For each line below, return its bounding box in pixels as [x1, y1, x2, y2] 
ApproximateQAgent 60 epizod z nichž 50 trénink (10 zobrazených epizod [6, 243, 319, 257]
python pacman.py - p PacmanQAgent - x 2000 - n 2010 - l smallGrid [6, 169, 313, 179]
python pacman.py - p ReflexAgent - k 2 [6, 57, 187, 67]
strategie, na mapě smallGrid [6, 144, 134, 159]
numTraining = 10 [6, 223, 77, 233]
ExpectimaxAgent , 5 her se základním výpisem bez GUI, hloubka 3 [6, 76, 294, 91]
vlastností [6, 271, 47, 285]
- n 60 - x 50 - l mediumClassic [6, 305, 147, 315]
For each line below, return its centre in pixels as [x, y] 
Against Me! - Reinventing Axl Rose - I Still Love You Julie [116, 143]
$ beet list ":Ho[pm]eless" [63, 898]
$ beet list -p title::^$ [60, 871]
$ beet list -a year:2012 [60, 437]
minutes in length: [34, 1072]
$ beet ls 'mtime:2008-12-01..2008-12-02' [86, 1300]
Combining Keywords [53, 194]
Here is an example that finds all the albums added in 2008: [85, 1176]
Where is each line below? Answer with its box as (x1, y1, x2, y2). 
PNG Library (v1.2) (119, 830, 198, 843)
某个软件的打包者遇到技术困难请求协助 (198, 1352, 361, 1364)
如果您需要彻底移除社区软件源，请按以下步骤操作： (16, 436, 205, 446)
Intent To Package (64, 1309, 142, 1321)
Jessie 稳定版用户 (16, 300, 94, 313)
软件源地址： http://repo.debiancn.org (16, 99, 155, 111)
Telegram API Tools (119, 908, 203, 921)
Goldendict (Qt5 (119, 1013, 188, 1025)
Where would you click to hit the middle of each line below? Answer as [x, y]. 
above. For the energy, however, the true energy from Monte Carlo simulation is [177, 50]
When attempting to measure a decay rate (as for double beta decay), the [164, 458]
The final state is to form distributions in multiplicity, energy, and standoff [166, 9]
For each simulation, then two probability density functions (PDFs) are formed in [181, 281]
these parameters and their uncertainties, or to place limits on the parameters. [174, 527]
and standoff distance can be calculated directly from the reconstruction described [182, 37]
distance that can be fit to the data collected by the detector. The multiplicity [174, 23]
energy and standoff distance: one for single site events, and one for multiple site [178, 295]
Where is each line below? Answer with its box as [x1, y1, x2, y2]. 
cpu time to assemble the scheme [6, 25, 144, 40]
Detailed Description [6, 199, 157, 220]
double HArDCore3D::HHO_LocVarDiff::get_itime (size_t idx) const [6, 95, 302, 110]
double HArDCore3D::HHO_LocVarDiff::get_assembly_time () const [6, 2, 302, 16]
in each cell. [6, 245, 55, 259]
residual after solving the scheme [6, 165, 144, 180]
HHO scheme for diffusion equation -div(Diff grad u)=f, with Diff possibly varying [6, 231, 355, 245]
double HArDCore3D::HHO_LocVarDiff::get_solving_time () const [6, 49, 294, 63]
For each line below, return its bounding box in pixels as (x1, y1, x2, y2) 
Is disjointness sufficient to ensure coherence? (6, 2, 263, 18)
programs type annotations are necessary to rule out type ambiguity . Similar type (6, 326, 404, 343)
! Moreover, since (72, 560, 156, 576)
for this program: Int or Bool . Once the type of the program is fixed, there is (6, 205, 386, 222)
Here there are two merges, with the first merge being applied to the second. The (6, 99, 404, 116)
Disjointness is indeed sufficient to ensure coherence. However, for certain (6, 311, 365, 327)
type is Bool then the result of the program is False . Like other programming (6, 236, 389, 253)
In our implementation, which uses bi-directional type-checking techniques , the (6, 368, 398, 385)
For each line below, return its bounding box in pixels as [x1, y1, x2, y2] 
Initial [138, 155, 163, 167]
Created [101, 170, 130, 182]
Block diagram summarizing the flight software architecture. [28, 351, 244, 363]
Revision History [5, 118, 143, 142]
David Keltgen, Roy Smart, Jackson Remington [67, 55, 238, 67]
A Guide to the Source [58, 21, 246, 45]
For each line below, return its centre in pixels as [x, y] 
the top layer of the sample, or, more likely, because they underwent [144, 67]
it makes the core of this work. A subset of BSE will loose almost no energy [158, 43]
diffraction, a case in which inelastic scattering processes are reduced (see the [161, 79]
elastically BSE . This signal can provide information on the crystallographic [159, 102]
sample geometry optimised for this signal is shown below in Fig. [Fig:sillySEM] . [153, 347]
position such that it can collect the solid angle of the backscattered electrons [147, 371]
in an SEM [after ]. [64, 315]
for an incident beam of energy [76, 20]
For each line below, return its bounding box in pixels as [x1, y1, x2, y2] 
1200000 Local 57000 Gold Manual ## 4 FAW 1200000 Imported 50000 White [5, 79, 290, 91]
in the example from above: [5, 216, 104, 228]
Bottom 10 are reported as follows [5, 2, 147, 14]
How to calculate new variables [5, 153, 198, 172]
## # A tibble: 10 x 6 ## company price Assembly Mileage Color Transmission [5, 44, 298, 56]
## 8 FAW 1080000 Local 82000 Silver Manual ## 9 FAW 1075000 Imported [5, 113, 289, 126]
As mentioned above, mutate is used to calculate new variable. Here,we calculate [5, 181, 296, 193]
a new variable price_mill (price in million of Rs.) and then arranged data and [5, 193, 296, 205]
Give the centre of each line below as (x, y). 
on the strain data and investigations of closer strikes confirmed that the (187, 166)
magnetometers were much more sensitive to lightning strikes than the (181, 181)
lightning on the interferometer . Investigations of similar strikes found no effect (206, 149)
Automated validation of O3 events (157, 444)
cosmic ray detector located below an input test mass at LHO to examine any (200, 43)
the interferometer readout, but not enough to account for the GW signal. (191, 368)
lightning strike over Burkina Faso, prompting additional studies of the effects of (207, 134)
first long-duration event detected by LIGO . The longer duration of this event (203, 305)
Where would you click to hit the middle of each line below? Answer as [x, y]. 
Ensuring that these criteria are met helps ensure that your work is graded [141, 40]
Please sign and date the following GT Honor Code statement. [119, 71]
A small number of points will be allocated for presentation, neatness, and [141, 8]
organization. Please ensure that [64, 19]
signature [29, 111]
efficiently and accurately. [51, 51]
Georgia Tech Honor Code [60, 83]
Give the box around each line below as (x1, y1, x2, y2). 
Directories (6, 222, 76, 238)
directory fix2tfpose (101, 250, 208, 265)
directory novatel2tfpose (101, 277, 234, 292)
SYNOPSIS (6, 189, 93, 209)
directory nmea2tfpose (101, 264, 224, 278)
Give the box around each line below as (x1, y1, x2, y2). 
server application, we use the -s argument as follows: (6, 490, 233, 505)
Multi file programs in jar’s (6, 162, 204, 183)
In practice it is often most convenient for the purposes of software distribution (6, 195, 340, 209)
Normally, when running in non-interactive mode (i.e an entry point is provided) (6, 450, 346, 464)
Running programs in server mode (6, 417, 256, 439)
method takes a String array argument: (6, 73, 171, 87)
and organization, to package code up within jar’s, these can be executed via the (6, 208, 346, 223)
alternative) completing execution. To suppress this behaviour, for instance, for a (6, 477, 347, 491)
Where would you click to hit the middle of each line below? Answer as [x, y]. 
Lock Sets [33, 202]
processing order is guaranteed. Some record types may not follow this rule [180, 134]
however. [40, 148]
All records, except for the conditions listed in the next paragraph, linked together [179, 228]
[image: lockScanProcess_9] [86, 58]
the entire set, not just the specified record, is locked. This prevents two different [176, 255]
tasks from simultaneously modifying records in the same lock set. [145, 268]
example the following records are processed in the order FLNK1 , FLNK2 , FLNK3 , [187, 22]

[Task directions]
Please reproduce, exactly as they appear above, the lines from the line containing "Goldendict (Qt5 (119, 1013, 188, 1025)" up to and including the line containing "When attempting to".

[Reply to the task]
Goldendict (Qt5 (119, 1013, 188, 1025)
Where would you click to hit the middle of each line below? Answer as [x, y]. 
above. For the energy, however, the true energy from Monte Carlo simulation is [177, 50]
When attempting to measure a decay rate (as for double beta decay), the [164, 458]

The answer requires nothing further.